A huge component of keeping your business organized is your digital files. I’ve included below some tips on getting your files under control. A fresh year is a great time to start getting your digital files under control.
First of all, there is no “perfect” organization system for your files. You have to decide what works for your brain and your tasks.
Also, different files may take different approaches. For instance, some files make more sense to be organized by date where others it makes more sense to be organized by use/topic.
Step #1: decide where the main files live.
- Is it on your desktop?
- Is it in your documents files?
- Is it in a cloud program?
Tip: Choose one primary program for most of your documents (this is not all your files) but if for example if you write your blog posts in google documents, try to keep your notes, and other word type documents in google documents. If you spread your work some in Evernote, some in Dropbox, some in word docs, it can get harder to organize and manage.

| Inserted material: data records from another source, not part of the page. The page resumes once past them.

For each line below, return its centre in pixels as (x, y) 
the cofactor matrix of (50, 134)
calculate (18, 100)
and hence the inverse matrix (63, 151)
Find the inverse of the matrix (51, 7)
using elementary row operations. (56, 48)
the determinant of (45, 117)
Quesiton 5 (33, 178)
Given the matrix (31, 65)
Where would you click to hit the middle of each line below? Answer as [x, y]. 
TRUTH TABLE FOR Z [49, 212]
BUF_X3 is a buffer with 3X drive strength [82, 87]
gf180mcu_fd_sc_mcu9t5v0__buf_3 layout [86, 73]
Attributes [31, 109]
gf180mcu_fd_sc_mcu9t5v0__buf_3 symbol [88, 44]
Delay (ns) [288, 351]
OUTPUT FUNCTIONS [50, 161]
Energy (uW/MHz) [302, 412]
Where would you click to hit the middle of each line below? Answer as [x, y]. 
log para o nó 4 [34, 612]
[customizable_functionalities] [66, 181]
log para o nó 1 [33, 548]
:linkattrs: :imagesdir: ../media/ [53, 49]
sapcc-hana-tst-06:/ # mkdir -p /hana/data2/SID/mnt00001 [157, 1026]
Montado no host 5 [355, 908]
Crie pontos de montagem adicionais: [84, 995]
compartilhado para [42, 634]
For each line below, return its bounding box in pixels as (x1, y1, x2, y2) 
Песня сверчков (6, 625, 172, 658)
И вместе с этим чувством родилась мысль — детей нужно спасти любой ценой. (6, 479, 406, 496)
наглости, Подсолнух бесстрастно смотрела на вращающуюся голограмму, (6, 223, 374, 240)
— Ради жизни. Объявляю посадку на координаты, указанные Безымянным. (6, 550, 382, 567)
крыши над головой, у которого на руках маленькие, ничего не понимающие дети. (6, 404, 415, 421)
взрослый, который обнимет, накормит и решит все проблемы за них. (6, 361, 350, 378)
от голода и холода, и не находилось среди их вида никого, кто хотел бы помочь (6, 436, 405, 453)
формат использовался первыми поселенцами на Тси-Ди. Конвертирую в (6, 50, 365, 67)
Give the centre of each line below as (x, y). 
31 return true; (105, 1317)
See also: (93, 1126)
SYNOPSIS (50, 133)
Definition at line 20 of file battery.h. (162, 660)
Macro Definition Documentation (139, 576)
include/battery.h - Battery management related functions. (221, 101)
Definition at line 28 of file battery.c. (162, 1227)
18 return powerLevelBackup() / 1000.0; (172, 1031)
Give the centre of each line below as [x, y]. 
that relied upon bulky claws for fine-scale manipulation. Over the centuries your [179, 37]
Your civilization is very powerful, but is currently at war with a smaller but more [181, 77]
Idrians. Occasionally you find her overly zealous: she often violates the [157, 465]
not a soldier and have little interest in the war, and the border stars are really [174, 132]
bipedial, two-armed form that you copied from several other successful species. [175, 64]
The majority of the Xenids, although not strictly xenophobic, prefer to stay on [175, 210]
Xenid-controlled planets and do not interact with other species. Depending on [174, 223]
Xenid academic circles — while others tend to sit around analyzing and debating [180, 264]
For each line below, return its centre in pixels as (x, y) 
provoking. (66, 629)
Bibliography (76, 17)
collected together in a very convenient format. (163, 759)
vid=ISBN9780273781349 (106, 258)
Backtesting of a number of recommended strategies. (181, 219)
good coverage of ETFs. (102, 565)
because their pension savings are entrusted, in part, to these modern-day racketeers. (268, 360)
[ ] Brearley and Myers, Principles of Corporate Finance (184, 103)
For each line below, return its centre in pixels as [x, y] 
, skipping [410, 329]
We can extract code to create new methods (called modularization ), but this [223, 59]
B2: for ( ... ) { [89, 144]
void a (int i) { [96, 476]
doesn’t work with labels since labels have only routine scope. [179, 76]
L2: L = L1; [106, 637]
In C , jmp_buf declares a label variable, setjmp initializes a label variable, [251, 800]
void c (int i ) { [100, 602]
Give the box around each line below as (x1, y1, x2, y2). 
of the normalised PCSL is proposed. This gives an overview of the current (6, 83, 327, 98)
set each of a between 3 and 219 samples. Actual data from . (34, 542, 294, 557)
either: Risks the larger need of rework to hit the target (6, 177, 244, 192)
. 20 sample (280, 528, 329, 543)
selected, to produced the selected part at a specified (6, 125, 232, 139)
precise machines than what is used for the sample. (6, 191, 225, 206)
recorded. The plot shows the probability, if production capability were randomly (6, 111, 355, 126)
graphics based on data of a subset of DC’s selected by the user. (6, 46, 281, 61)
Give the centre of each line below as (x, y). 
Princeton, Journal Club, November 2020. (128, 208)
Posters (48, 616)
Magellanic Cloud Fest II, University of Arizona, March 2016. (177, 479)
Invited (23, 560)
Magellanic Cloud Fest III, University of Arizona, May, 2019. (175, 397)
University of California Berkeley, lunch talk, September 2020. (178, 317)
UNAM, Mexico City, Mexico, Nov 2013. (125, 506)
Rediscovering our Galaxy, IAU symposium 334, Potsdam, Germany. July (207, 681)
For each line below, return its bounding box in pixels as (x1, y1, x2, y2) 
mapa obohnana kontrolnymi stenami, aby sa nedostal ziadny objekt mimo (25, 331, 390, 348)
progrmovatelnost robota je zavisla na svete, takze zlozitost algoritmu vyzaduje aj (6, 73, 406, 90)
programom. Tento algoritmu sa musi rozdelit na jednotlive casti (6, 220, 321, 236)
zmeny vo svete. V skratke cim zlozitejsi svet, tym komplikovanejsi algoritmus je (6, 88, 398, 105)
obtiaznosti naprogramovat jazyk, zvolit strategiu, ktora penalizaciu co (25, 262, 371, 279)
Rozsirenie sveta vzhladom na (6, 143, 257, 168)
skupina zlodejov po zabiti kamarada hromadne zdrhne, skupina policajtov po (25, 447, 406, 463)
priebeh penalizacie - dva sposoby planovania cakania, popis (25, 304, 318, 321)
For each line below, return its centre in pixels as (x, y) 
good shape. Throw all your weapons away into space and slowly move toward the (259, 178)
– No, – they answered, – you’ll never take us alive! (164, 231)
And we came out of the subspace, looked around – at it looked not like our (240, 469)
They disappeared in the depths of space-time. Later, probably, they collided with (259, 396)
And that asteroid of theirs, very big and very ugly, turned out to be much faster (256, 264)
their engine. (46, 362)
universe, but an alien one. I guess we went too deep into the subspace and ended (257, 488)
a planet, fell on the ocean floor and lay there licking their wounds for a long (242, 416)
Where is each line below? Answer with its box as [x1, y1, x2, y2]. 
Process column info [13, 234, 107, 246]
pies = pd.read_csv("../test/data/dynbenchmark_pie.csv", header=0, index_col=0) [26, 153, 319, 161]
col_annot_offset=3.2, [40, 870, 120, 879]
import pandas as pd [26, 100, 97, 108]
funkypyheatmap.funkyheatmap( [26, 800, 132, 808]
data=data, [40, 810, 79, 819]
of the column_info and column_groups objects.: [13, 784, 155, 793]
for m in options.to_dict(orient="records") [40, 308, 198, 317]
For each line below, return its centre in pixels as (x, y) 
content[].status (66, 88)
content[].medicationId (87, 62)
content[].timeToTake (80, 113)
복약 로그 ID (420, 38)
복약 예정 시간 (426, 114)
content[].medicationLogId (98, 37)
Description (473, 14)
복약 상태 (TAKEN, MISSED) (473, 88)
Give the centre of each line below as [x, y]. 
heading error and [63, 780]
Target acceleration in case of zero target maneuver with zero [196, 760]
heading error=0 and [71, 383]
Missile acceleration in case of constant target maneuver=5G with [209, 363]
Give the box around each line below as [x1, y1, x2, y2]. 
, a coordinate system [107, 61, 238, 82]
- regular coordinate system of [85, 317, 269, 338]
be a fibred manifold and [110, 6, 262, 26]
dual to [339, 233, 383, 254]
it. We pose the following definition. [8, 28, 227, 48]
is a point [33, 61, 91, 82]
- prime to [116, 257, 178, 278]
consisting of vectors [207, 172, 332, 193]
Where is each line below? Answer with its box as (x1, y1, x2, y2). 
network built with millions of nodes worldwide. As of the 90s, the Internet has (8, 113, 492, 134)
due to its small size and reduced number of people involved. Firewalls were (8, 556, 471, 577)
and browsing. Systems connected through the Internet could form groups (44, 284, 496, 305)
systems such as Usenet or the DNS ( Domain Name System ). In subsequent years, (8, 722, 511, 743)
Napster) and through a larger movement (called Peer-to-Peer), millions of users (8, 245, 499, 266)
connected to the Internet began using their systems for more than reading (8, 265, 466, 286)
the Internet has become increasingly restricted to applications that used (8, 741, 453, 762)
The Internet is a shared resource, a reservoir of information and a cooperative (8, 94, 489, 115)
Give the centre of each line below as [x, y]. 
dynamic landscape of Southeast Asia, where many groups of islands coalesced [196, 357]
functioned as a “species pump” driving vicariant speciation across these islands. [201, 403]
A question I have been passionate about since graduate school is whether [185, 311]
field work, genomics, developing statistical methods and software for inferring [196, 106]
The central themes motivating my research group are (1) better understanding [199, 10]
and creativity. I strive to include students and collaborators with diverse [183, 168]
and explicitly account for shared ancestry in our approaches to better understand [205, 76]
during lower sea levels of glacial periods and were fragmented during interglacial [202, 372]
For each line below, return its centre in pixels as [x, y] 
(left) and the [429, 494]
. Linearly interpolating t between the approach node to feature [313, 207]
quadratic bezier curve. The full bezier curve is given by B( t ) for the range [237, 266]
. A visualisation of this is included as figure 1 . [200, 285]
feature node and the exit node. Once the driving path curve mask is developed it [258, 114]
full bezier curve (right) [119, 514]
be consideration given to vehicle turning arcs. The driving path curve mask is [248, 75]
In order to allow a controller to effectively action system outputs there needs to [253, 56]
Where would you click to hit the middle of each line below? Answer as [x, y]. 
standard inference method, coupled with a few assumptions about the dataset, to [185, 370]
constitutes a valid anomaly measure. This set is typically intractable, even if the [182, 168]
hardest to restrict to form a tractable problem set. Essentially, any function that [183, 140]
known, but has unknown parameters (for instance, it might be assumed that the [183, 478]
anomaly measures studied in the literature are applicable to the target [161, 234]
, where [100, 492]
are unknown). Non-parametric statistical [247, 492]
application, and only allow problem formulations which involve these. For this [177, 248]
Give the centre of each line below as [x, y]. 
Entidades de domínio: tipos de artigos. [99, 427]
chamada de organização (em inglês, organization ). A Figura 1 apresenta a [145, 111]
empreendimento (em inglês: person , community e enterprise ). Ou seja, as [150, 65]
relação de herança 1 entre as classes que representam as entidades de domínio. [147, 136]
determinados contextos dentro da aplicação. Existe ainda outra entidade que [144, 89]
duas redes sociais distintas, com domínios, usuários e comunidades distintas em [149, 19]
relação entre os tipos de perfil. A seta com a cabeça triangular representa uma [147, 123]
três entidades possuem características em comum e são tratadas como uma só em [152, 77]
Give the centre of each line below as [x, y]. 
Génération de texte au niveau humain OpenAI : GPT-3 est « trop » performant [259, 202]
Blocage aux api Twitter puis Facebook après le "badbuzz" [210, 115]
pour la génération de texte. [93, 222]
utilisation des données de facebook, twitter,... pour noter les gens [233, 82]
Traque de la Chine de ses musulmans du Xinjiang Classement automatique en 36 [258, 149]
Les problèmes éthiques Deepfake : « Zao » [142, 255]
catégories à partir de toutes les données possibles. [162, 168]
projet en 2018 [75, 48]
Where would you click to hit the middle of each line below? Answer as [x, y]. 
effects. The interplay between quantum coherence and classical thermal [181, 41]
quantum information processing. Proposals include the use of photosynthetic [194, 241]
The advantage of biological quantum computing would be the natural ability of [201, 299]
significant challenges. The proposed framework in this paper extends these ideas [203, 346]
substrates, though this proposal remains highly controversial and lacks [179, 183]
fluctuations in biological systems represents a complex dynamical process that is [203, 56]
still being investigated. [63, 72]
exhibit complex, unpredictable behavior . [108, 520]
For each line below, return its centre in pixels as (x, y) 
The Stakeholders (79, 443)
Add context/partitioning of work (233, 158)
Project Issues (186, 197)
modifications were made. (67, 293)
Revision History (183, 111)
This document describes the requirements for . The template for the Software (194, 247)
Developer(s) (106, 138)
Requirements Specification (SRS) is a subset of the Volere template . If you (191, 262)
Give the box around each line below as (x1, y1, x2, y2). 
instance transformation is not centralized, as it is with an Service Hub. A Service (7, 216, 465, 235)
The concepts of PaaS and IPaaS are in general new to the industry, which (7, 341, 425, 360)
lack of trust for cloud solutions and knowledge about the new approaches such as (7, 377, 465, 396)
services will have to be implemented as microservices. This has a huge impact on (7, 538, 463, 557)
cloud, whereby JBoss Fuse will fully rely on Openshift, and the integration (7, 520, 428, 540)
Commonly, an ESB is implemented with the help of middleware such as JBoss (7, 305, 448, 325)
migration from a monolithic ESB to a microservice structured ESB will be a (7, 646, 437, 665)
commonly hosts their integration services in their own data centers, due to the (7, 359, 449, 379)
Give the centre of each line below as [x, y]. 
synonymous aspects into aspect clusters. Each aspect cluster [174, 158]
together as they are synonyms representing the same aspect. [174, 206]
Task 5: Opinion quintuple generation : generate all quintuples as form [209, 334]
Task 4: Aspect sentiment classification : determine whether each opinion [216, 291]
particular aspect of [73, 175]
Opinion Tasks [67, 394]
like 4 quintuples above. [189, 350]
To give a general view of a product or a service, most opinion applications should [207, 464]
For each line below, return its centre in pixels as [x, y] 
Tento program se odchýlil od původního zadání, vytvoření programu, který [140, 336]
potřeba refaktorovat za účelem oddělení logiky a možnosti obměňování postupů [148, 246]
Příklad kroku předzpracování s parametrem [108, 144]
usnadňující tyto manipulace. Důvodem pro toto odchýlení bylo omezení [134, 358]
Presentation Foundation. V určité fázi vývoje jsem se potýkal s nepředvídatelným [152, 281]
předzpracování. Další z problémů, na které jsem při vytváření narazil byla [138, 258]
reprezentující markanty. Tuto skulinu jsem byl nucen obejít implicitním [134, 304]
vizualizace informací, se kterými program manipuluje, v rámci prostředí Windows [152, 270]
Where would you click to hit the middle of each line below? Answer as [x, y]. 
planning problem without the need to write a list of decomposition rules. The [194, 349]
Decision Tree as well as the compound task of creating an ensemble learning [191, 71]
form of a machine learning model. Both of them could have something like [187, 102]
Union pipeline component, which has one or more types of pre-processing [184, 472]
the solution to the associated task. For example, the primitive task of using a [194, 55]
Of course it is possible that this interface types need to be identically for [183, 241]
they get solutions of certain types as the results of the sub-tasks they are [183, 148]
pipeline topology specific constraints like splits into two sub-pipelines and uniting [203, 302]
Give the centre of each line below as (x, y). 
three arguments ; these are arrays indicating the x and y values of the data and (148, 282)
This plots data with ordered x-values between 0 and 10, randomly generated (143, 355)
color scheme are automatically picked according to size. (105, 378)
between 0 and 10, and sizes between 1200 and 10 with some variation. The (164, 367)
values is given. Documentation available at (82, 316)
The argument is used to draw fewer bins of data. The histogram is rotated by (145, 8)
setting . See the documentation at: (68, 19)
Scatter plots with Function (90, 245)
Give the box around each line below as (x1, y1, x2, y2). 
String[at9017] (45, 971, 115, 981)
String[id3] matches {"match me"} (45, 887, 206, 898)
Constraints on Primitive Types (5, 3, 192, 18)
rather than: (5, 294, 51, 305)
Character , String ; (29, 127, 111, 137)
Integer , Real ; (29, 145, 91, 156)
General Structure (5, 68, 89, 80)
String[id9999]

My graphics and pictures live on my computer, but all my word documents live in Google drives.
Step #2: establish your main file categories.
This might be a file folder for your business, one for personal files, one for family, etc. What are the big categories that are stored on your computer? What are the main categories for your cloud program if you are utilizing one.
Step #3: create sub-folders, sub-folders, and sub-folders.
Within your business folder, what other categories will you break your files into? This is what works for you. But keep in mind the less a folder is a catch-all, the more effective it will be to find stuff. Each sub-folder can then be broken down into further sub-folders. Some sub-folders make the most sense based on topic, but for some, it may make sense to base it on dates.
Tip: While it might “fit” into a subfolder, also consider how often you need to access that file. If it is a file, you use weekly you may not want to hide it 6 file folders in. You may consider making a folder of favorites or weekly files.
You can also create a shortcut (on Mac an alias) for that folder so it lives in its rightful spot but is easily accessible on your desktop.
For example, I keep a file folder labeled Blog Post Graphic Templates, which include the Illustrator file template for my blog post graphic, FB post graphic, and IG post graphic which I use each time I create a blog post.
I have a separate file folder labeled Blog Post Graphics with subfolders that are broken down Blog Posts (YEAR), and then into quarters.
Step #4: Naming of files.
All files should be named as descriptively as possible, so avoid anything like document 1. Come up with a set naming system so that finding files will be easier.
For example, for the blog posts, I create three graphics sizes for each. My filing convention is: MONTH #-BLOG POST NAME-GRAPHIC. For example, 10-8 Trello Chrome Extensions-IG for my square graphic, 10-8 Trello Chrome Extensions-FB for my horizontal graphic, and 10-8 Trello Chrome Extensions for my vertical graphic.
Here are some other tips on organizing your files:
When naming folders consider how you want them to show up if nested in other folders, often your folders will show up in alphabetical order (of course you can change that), but it may make it easier for you to use special characters for files you want to show up first.
I love color coding; I’m a big fan, it helps my eye to pick out frequency used folders when color coded.
Make it part of your weekly, monthly, or quarterly routine to clean up your files.
My secret weapon to not searching for files?
Trello! The attachment feature on Trello is my FAVE and keeps all my files (and websites) at a click of a button right where I need them. You can attach a file from many different resources.
Here is a short walkthrough of the attachment feature:
Trello has eliminated so much of my need to search files, with the attachment feature I can just attach the file I need for that task right to the card.
Want to find out how Trello can keep your business more organized? Sign-up for Trello 101 to get learn the basics of Trello!
Don’t worry about trying to organize all the THINGS at once. As you use files or create files, then organize them moving forward.
You can also set aside 10-15 minutes a day to try to go through your old files. BUT it’s super important just to get started, and move forward more organized than spending all your time trying to organize old files you might not need.